Data dari berbagai studi pendidikan mengindikasikan bahwa sebagian besar asesmen kelas di Indonesia masih berorientasi pada tes tertulis dengan format pilihan ganda atau isian singkat. Asesmen autentik seperti proyek, portofolio, dan penilaian kinerja belum diimplementasikan secara optimal. Padahal, asesmen autentik lebih mampu menangkap proses berpikir, kreativitas, dan kemampuan kolaboratif siswa. Minimnya pelatihan guru dalam pengembangan asesmen yang valid dan kontekstual menjadi salah satu penyebab utama. Selain itu, tidak adanya mekanisme validasi yang jelas membuat kualitas asesmen kelas sangat bervariasi antar sekolah dan antar guru. Dalam situasi ini, menjadikan TKA sebagai tolok ukur utama justru semakin menjauhkan sistem pendidikan dari realitas pembelajaran yang sesungguhnya.

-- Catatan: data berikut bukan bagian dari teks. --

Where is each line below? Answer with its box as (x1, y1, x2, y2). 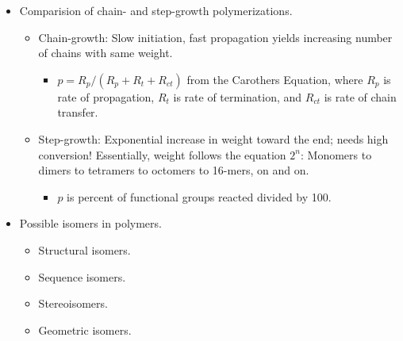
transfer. (57, 104, 98, 121)
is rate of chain (324, 88, 397, 105)
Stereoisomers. (38, 295, 108, 312)
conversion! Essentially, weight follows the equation (38, 146, 286, 163)
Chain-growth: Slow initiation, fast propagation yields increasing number (38, 29, 393, 45)
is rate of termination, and (173, 88, 302, 105)
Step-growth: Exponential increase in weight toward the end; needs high (38, 130, 389, 147)
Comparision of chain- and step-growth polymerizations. (19, 2, 293, 18)
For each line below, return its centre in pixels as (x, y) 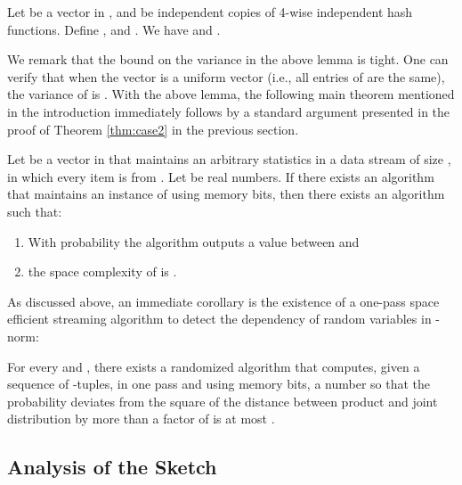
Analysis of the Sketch (112, 467)
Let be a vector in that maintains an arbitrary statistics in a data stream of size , (229, 159)
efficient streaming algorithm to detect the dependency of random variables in (219, 319)
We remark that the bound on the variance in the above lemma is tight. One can (228, 59)
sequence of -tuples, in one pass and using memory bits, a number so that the (219, 384)
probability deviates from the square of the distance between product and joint (223, 401)
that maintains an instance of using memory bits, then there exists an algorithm (226, 194)
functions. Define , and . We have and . (114, 29)
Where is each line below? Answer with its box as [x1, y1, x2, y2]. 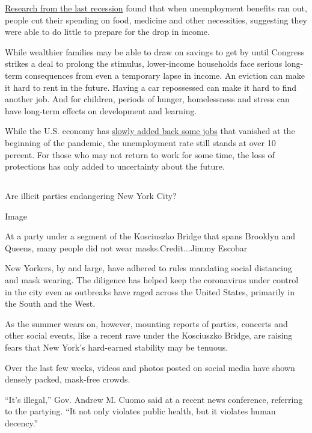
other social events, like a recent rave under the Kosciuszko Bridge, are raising [5, 329, 293, 342]
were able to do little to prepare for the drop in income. [5, 25, 210, 38]
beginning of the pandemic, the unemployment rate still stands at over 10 [5, 136, 276, 149]
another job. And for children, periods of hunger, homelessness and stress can [5, 93, 290, 105]
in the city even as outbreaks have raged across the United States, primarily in [5, 285, 295, 298]
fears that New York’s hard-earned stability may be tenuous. [5, 341, 228, 354]
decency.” [5, 417, 38, 429]
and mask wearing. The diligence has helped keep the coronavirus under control [5, 274, 299, 286]
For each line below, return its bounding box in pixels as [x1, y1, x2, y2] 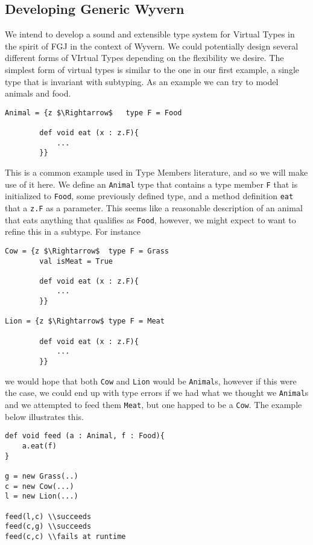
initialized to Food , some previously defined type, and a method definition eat [5, 190, 294, 202]
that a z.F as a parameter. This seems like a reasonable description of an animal [5, 201, 303, 214]
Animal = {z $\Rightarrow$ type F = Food [5, 108, 182, 117]
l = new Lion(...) [5, 492, 78, 501]
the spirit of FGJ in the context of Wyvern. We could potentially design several [5, 39, 299, 52]
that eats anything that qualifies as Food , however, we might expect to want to [5, 213, 296, 226]
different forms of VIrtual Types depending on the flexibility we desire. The [5, 51, 284, 64]
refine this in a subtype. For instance [5, 225, 141, 238]
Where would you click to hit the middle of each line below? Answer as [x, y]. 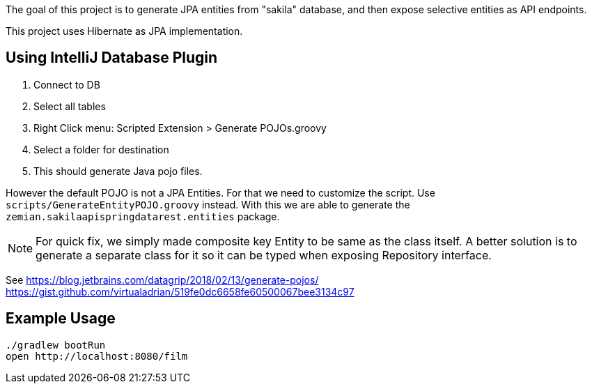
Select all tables [70, 106]
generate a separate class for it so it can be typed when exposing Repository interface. [264, 255]
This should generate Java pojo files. [118, 171]
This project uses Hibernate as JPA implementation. [124, 31]
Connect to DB [67, 84]
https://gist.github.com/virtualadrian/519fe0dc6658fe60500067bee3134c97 [180, 291]
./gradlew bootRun [56, 345]
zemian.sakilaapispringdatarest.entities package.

Kelemahan validasi asesmen kelas juga berdampak pada pengambilan keputusan pendidikan yang tidak akurat. Ketika data asesmen tidak valid, maka kebijakan yang dihasilkan pun berpotensi keliru. Misalnya, penentuan intervensi pembelajaran, pemetaan mutu sekolah, atau bahkan kebijakan kenaikan kelas dan kelulusan siswa. Asesmen yang baik seharusnya memberikan informasi yang kaya dan bermakna bagi guru, siswa, dan pembuat kebijakan. Namun, jika asesmen hanya dipandang sebagai formalitas, maka fungsinya sebagai alat peningkatan mutu pendidikan menjadi hilang. Oleh karena itu, penguatan classroom assessment dengan validasi yang memadai harus menjadi prioritas, bukan sekadar pelengkap kebijakan asesmen nasional.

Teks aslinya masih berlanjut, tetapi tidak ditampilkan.